Blog › Business Projects

SAR Begone! Automating Redactions with AI

A true (but redacted) story about legal compliance, robot lawyers, and the surprisingly emotional experience of watching software do your filing.

There is a certain type of task that exists in every organisation. You know the one. It sits in a corner of the To Do list, technically urgent, legally significant, and deeply, profoundly tedious. Nobody wants to do it, everyone agrees it must be done, and the person who ends up doing it spends the next three weeks quietly resenting everything.

We are talking, of course, about Subject Access Requests.

For the uninitiated: a Subject Access Request (SAR) is a legal right that lets any individual ask an organisation to hand over all the personal data it holds on them. It sounds simple. It is not simple. It means trawling through years of emails, pulling out anything that mentions the person in question, carefully redacting anyone else's personal information from those same documents, and then packaging the whole lot up in a way that is both legally compliant and comprehensible to a human being.

It is, in short, the kind of job that makes a very strong case for tea.

The Old Way

Until recently, the standard approach to SAR redaction involved Adobe Acrobat, a very expensive subscription, and a member of the HR team who developed an increasingly complex relationship with the Ctrl+F shortcut.

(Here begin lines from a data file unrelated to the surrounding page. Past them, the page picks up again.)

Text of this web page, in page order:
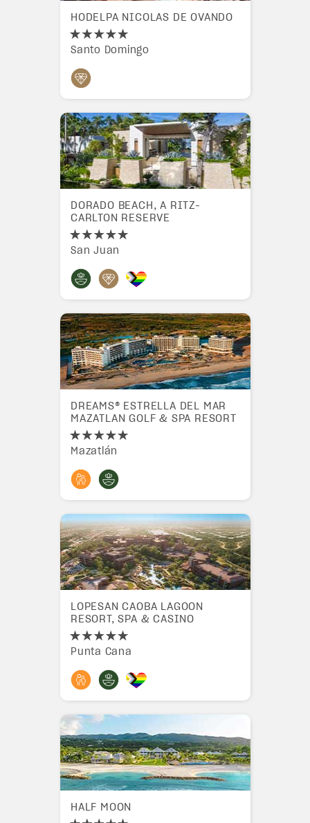
HODELPA NICOLAS DE OVANDO
Santo Domingo
DORADO BEACH, A RITZ-
CARLTON RESERVE
San Juan
DREAMS® ESTRELLA DEL MAR
MAZATLAN GOLF & SPA RESORT
Mazatlán
LOPESAN CAOBA LAGOON
RESORT, SPA & CASINO
Punta Cana
HALF MOON
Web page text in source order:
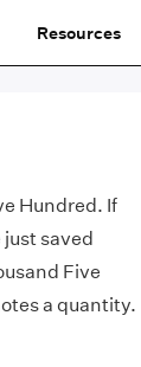
Resources
Hundred. If
saved
Five
a quantity.
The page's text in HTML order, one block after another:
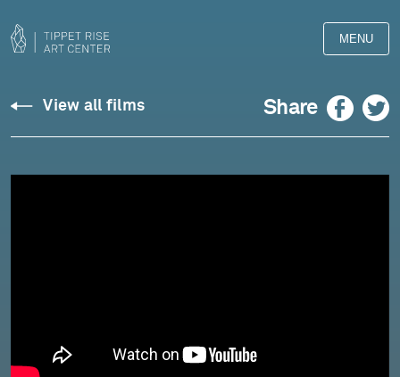
MENU
Copland:
“Dear
of
View all films Share Facebook Twitter
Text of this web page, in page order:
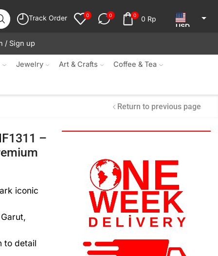
Track Order 0 0 0 0 Rp
USD
/ Sign up
Jewelry Art & Crafts Coffee & Tea
Return to previous page
–
iconic
to detail
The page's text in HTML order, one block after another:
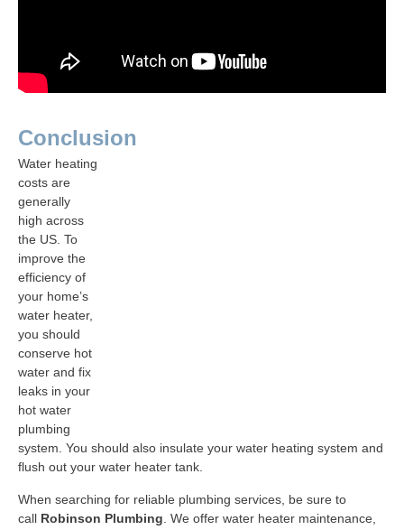
Conclusion
Water heating
costs are
generally
high across
the US. To
improve the
efficiency of
your home’s
water heater,
you should
conserve hot
water and fix
leaks in your
hot water
plumbing
system. You should also insulate your water heating system and
flush out your water heater tank.
When searching for reliable plumbing services, be sure to
call Robinson Plumbing. We offer water heater maintenance,
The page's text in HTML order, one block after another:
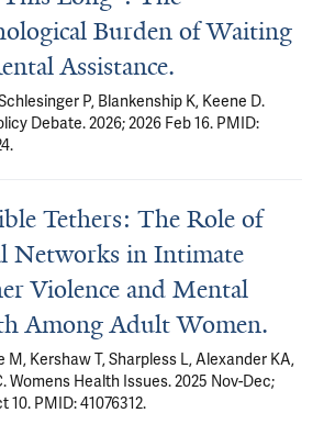
Burden of Waiting
Assistance.
P, Blankenship K, Keene D.
Debate. 2026; 2026 Feb 16. PMID:
Tethers: The Role of
Networks in Intimate
Violence and Mental
Among Adult Women.
M, Kershaw T, Sharpless L, Alexander KA,
Womens Health Issues. 2025 Nov-Dec;
10. PMID: 41076312.
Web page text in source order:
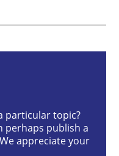
particular topic?
perhaps publish a
appreciate your
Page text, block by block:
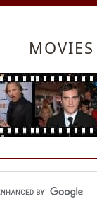
MOVIES
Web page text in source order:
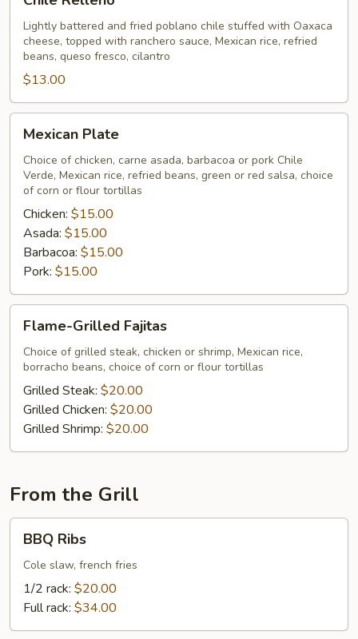
Relleno
Lightly battered and fried poblano chile stuffed with Oaxaca
cheese, topped with ranchero sauce, Mexican rice, refried
beans, queso fresco, cilantro
$13.00
Plate
Mexican Plate
Choice of chicken, carne asada, barbacoa or pork Chile
Verde, Mexican rice, refried beans, green or red salsa, choice
of corn or flour tortillas
Chicken: $15.00
Asada: $15.00
Barbacoa: $15.00
Pork: $15.00
Grilled
Fajitas
Flame-Grilled Fajitas
Choice of grilled steak, chicken or shrimp, Mexican rice,
borracho beans, choice of corn or flour tortillas
Grilled Steak: $20.00
Grilled Chicken: $20.00
Grilled Shrimp: $20.00
From the Grill
Ribs
BBQ Ribs
Cole slaw, french fries
1/2 rack: $20.00
Full rack: $34.00
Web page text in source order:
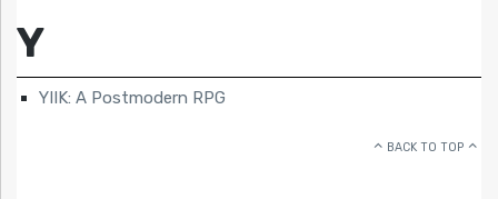
Y
YIIK: A Postmodern RPG
BACK TO TOP
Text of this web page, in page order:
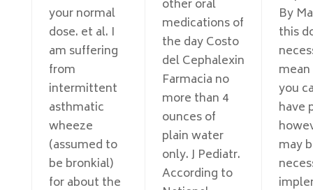
your normal
dose. et al. I
am suffering
from
intermittent
asthmatic
wheeze
(assumed to
be bronkial)
for about the
other oral
medications of
the day Costo
del Cephalexin
Farmacia no
more than 4
ounces of
plain water
only. J Pediatr.
According to
By
this
you
have
may
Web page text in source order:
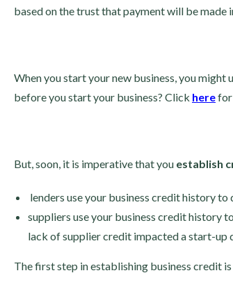
based on the trust that payment will be made
When you start your new business, you
before you start your business? Click herefor
But, soon, it is imperative that you establish
lenders use your business credit history
suppliers use your business credit history
lack of supplier credit impacted a start-up
The first step in establishing business credit
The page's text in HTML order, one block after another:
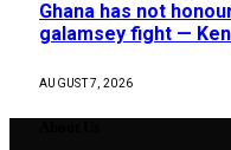
Ghana has not
galamsey fight —
AUGUST 7, 2026
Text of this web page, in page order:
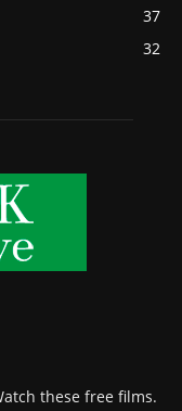
37
32
these free films.
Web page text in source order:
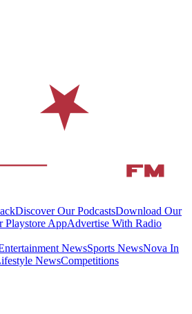
Discover Our PodcastsDownload Our
Playstore AppAdvertise With Radio
NewsSports NewsNova In
NewsCompetitions
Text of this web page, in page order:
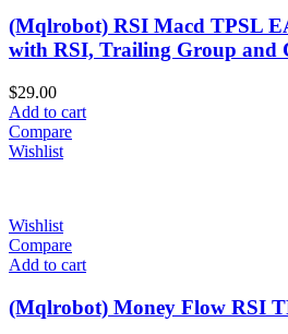
(Mqlrobot) RSI Macd TPSL
with RSI, Trailing Group and
$29.00
Add to cart
Compare
Wishlist
Wishlist
Compare
Add to cart
(Mqlrobot) Money Flow RSI
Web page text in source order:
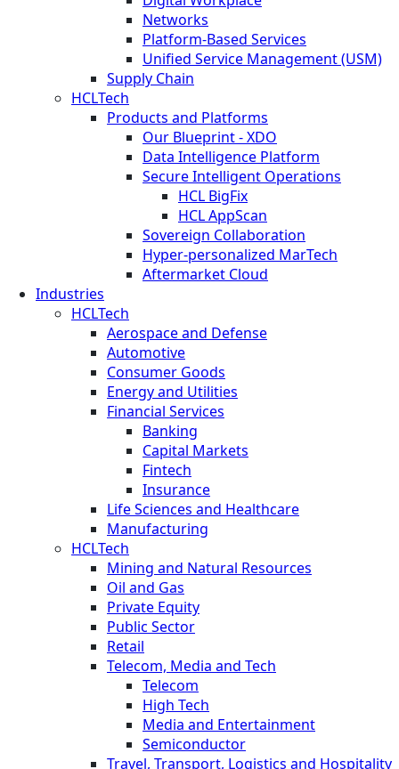
Networks
Platform-Based Services
Unified Service Management (USM)
Supply Chain
HCLTech
Products and Platforms
Our Blueprint - XDO
Data Intelligence Platform
Secure Intelligent Operations
HCL BigFix
HCL AppScan
Sovereign Collaboration
Hyper-personalized MarTech
Aftermarket Cloud
Industries
HCLTech
Aerospace and Defense
Automotive
Consumer Goods
Energy and Utilities
Financial Services
Banking
Capital Markets
Fintech
Insurance
Life Sciences and Healthcare
Manufacturing
HCLTech
Mining and Natural Resources
Oil and Gas
Private Equity
Public Sector
Retail
Telecom, Media and Tech
Telecom
High Tech
Media and Entertainment
Semiconductor
Travel, Transport, Logistics and Hospitality
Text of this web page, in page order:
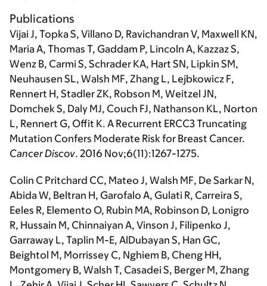
Publications
Vijai J, Topka S, Villano D, Ravichandran V, Maxwell KN,
Maria A, Thomas T, Gaddam P, Lincoln A, Kazzaz S,
Wenz B, Carmi S, Schrader KA, Hart SN, Lipkin SM,
Neuhausen SL, Walsh MF, Zhang L, Lejbkowicz F,
Rennert H, Stadler ZK, Robson M, Weitzel JN,
Domchek S, Daly MJ, Couch FJ, Nathanson KL, Norton
L, Rennert G, Offit K. A Recurrent ERCC3 Truncating
Mutation Confers Moderate Risk for Breast Cancer.
Cancer Discov. 2016 Nov;6(11):1267-1275.
Colin C Pritchard CC, Mateo J, Walsh MF, De Sarkar N,
Abida W, Beltran H, Garofalo A, Gulati R, Carreira S,
Eeles R, Elemento O, Rubin MA, Robinson D, Lonigro
R, Hussain M, Chinnaiyan A, Vinson J, Filipenko J,
Garraway L, Taplin M-E, AlDubayan S, Han GC,
Beightol M, Morrissey C, Nghiem B, Cheng HH,
Montgomery B, Walsh T, Casadei S, Berger M, Zhang
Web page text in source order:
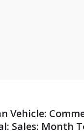
Vehicle:
Sales: Month
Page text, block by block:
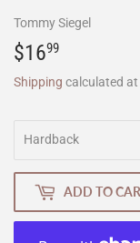
Tommy Siegel
$1699
Shipping calculated
ADD TO
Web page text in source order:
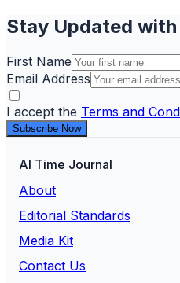
Stay Updated
First Name
Email Address
I accept the Terms and
Subscribe Now
AI Time Journal
About
Editorial Standards
Media Kit
Contact Us
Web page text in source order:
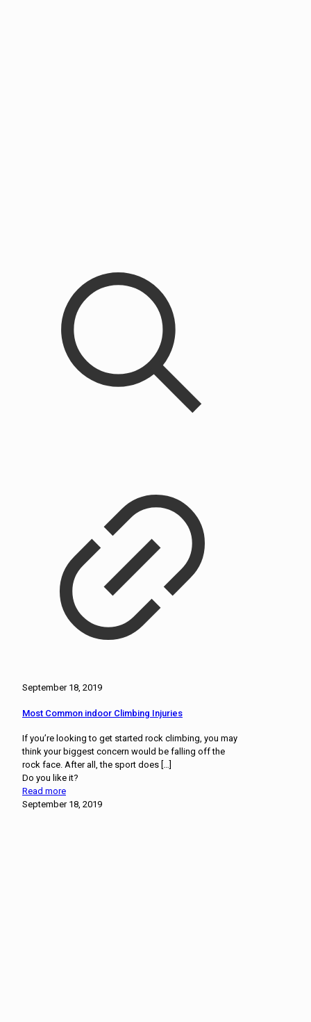
September 18, 2019
Most Common indoor Climbing Injuries
If you’re looking to get started rock climbing, you may
think your biggest concern would be falling off the
rock face. After all, the sport does
Do you like it?
Read more
September 18, 2019
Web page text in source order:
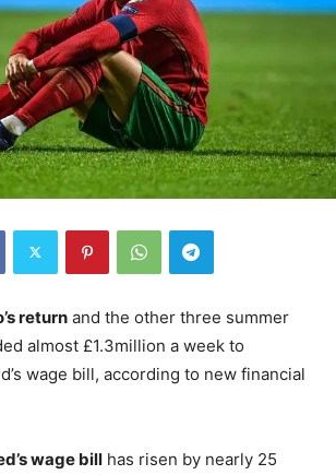
return and the other three summer
almost £1.3million a week to
wage bill, according to new financial
wage bill has risen by nearly 25
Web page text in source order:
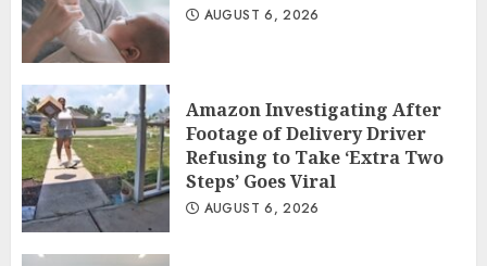
AUGUST 6, 2026
Amazon Investigating After
Footage of Delivery Driver
Refusing to Take ‘Extra Two
Steps’ Goes Viral
AUGUST 6, 2026

The process went something like this. Export the emails. Open each one. Search for the relevant name. Find it. Redact it. Search for the next thing. Redact that. Check you haven't accidentally redacted a heading. Check you haven't missed a footer. Open the next email. Repeat. Repeat again. Keep repeating until either the task is complete or your wrists file their own formal complaint.

This is not a criticism of the people doing it. It is a criticism of the situation. Manual redaction of large email archives is genuinely, objectively, one of the most repetitive tasks a knowledge worker can be asked to perform. It is also one where the cost of a mistake is disproportionately high. Miss a phone number, leave in a colleague's home address, accidentally include someone's medical information, and suddenly you have a data breach on top of your SAR. The pressure is significant. The margin for human error, after hour four of staring at PDFs, is also significant.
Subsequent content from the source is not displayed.